**What this task involves:** Only the lines below between the ones containing "Q. Do people" and "дальность действия; [57, 215]", inclusive, are to be reproduced, each exactly as it stands.

─── Supplied information ───

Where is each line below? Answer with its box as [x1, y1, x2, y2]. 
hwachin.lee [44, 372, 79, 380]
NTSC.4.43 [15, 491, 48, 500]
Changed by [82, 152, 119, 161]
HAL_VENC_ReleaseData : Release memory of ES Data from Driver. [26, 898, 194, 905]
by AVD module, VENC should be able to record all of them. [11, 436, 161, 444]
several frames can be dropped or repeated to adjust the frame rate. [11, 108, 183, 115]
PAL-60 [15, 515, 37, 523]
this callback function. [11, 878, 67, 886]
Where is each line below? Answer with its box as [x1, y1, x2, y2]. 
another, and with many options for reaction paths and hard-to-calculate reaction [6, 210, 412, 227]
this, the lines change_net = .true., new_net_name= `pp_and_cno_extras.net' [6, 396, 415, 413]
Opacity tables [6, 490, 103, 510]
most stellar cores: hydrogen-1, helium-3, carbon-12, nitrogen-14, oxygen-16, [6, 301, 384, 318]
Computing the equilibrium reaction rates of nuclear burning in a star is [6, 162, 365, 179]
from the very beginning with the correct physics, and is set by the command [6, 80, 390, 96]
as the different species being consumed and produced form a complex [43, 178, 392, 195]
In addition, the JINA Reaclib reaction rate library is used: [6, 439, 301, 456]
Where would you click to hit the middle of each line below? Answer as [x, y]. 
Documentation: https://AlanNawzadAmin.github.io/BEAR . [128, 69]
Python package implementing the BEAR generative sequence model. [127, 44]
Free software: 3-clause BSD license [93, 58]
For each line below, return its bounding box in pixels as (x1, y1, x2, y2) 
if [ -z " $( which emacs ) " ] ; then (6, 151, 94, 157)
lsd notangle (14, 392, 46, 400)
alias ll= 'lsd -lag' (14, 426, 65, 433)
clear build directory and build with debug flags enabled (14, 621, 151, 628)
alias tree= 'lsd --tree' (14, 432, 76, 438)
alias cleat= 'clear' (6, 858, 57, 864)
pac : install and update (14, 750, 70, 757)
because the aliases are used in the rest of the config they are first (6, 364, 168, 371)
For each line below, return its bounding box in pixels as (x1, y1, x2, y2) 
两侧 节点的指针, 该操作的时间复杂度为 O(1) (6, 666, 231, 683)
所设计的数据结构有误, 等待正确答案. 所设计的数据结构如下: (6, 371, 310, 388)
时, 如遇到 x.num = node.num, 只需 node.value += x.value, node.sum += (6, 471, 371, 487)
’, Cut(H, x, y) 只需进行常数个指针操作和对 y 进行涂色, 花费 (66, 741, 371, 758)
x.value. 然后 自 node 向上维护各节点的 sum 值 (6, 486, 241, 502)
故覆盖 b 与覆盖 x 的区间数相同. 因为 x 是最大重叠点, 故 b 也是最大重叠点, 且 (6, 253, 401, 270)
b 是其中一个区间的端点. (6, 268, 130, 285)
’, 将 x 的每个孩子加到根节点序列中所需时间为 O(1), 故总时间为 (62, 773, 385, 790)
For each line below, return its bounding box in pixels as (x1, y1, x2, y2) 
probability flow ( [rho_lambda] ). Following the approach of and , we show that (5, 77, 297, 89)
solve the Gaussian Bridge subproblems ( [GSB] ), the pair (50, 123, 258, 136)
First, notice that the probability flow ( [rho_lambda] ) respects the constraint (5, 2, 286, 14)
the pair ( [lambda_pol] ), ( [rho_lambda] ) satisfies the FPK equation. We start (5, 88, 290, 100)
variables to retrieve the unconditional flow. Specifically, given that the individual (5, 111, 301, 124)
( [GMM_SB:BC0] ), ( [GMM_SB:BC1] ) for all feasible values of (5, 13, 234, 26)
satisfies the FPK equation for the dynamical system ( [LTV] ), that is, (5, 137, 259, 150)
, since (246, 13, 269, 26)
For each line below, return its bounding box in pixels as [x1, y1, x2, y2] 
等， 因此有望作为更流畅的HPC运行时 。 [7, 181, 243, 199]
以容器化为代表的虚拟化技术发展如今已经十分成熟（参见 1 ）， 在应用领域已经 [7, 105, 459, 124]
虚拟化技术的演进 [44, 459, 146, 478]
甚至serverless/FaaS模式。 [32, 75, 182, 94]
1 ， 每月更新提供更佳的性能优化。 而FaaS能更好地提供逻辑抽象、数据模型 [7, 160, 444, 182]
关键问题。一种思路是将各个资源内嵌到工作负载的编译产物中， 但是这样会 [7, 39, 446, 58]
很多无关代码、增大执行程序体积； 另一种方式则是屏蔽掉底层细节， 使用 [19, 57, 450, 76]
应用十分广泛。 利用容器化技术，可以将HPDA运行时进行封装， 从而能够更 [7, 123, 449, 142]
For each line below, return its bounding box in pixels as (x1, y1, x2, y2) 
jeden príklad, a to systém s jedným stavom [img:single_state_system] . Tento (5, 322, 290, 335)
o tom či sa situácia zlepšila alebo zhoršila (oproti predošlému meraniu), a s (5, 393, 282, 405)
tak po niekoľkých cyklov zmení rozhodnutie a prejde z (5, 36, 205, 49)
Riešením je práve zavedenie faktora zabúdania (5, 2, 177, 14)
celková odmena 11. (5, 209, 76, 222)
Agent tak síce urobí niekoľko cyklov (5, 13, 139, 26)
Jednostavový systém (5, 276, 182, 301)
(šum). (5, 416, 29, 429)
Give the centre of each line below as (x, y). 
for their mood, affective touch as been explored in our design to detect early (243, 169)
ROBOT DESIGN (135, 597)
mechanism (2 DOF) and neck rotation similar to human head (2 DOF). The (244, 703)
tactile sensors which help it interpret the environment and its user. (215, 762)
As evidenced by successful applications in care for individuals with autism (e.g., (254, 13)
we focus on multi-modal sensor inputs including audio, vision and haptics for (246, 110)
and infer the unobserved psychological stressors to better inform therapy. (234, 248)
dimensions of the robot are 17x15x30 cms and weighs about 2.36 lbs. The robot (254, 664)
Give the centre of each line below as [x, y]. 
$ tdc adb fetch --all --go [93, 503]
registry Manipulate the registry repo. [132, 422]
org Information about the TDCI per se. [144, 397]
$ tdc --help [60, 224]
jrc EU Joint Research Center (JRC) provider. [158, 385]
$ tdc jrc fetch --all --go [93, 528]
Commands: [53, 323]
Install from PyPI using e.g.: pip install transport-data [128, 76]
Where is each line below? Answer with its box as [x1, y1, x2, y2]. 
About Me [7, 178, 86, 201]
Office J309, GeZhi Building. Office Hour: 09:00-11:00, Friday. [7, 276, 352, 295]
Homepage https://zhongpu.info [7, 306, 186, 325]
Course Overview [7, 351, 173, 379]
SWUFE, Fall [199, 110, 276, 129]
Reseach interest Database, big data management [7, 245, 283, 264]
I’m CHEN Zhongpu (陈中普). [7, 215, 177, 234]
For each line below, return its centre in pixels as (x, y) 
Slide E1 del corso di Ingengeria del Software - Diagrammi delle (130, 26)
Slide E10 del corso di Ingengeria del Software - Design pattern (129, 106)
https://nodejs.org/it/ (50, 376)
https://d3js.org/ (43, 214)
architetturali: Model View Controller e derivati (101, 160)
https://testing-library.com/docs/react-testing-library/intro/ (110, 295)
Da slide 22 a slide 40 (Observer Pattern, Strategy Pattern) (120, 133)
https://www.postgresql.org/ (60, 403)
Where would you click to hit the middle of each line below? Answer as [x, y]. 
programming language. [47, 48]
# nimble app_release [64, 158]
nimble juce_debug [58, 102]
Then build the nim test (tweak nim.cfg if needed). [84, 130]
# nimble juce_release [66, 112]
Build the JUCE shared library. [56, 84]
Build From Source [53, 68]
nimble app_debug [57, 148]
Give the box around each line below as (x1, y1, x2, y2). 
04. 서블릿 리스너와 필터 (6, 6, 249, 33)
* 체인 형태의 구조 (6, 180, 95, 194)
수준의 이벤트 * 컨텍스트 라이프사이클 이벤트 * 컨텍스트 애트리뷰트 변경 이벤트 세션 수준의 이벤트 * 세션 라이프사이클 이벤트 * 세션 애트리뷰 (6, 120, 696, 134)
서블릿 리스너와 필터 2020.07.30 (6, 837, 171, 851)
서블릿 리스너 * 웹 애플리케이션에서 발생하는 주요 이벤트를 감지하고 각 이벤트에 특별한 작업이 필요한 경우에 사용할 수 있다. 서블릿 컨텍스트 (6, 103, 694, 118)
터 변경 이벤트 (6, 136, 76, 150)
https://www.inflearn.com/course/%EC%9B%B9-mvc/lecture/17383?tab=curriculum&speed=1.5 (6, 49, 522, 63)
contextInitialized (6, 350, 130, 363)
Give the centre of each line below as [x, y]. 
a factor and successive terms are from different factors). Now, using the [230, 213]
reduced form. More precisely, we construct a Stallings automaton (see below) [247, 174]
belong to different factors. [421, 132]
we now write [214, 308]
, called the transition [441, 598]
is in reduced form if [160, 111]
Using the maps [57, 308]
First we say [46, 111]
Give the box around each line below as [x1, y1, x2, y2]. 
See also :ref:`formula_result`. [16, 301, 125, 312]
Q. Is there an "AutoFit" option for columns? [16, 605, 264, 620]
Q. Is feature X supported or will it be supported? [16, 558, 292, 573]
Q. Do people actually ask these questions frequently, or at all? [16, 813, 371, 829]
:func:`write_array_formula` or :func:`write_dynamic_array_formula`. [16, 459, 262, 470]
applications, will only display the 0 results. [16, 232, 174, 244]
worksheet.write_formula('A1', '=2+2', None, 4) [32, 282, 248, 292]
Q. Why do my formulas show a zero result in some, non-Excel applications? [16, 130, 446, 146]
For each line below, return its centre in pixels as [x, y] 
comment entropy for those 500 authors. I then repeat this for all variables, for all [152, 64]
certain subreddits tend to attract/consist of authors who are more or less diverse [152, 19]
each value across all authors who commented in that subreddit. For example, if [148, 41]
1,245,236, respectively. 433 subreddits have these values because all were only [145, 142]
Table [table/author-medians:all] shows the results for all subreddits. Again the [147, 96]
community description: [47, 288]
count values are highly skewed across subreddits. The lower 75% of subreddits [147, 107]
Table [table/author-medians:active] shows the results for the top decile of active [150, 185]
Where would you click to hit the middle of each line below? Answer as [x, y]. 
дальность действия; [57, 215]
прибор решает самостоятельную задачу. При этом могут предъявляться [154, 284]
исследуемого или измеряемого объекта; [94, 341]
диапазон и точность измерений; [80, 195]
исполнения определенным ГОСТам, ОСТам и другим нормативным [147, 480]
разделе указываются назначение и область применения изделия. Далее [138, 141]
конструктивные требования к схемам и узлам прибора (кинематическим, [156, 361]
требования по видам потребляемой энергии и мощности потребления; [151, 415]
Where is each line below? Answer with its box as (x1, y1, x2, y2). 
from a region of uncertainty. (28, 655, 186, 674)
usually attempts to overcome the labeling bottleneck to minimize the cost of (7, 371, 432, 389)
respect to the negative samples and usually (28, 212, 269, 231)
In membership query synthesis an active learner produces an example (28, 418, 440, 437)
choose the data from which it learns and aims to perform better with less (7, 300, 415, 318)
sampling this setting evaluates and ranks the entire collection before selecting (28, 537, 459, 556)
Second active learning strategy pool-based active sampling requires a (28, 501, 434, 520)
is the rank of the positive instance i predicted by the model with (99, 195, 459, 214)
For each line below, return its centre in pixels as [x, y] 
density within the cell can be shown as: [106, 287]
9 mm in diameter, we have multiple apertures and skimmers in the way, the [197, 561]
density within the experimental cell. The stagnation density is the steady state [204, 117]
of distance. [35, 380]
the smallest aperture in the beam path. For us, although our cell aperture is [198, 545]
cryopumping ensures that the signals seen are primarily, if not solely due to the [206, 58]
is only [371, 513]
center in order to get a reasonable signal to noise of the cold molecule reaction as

───

**Answer section:**
Q. Do people actually ask these questions frequently, or at all? [16, 813, 371, 829]
:func:`write_array_formula` or :func:`write_dynamic_array_formula`. [16, 459, 262, 470]
applications, will only display the 0 results. [16, 232, 174, 244]
worksheet.write_formula('A1', '=2+2', None, 4) [32, 282, 248, 292]
Q. Why do my formulas show a zero result in some, non-Excel applications? [16, 130, 446, 146]
For each line below, return its centre in pixels as [x, y] 
comment entropy for those 500 authors. I then repeat this for all variables, for all [152, 64]
certain subreddits tend to attract/consist of authors who are more or less diverse [152, 19]
each value across all authors who commented in that subreddit. For example, if [148, 41]
1,245,236, respectively. 433 subreddits have these values because all were only [145, 142]
Table [table/author-medians:all] shows the results for all subreddits. Again the [147, 96]
community description: [47, 288]
count values are highly skewed across subreddits. The lower 75% of subreddits [147, 107]
Table [table/author-medians:active] shows the results for the top decile of active [150, 185]
Where would you click to hit the middle of each line below? Answer as [x, y]. 
дальность действия; [57, 215]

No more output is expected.